Sesampainya di rumah Sammanuel, Benedicto memarkirkan mobilnya tepat di depan rumah yang mewah itu. Kedua pria itu berjalan masuk ke dalam rumah. Kedua orang tua Sammanuel menyambut kedatangan mereka berdua.

"Benee, how are you?" Tanya seorang pria paruh baya pada Benedicto.

"I'm great om."

"Don't call me om ya ben, kamu sudah saya anggap seperti anak sendiri. Panggil papi juga seperti sam."

"Iya papi."

"Ben kebetulan kamu datang, mami kamu udah buat makanan kesukaan kamu loh." Ucapnya sambil menepuk punggung Benedicto.

"Jadi saya tidak anak mami papi? Kok tidak ditanyain?" Kini Sammanuel memasang wajah cemberutnya.

"Sam, kamu itu tiap hari mami lihat. Putra mami satu ini jarang datang jadi harus di sambut dong." Ucap Maminya Sam lalu memegang tangan Benedicto menuju dapur.

"Iya ndoro ratu."

Keluarga Sammanuel termaksuk keluarga harmonis, mereka menganggap Benedicto seperti anak mereka sendiri. Maminya Sam sempat menawarkan pada Benedicto buat tinggal di kediaman keluarga mereka tetapi Benedicto menolak dikarenakan semenjak ibunya meninggal dia hanya ingin hidup sendiri di apartemen miliknya.

"Oh ya sam, kamu pasti uda tau kan kalau abang mu mau dijodohkan." Ucap Papanya Sam sehingga membuat Benedicto tersedak.

"Uhukk.."

"Pelan-pelan Ben, Mami khawatir jadinya. Kamu gapapa kan?."

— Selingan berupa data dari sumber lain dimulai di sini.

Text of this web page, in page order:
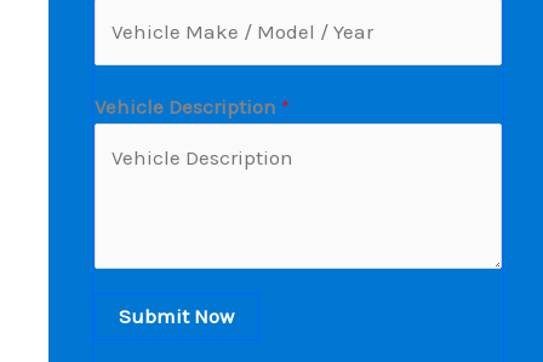
Vehicle Description *
Submit Now
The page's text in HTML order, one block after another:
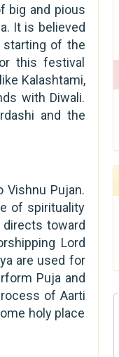
big and pious
It is believed
starting of the
this festival
Kalashtami,
with Diwali.
and the
Pujan.
of spirituality
toward
Lord
are used for
Puja and
of Aarti
holy place

"Gapapa Mam, iyaa pi Ben uda tahu. Tadi bang Sam cerita."

"Gimana cantik ga pilihan papi sama mami? Perempuan itu bentar lagi lulus kuliah dia juga anak sahabat papi loh." Kata Papi Sam padanya.

"Iya pi cantik dia." Jawab Benedicto singkat padahal di hatinya sangat teriris.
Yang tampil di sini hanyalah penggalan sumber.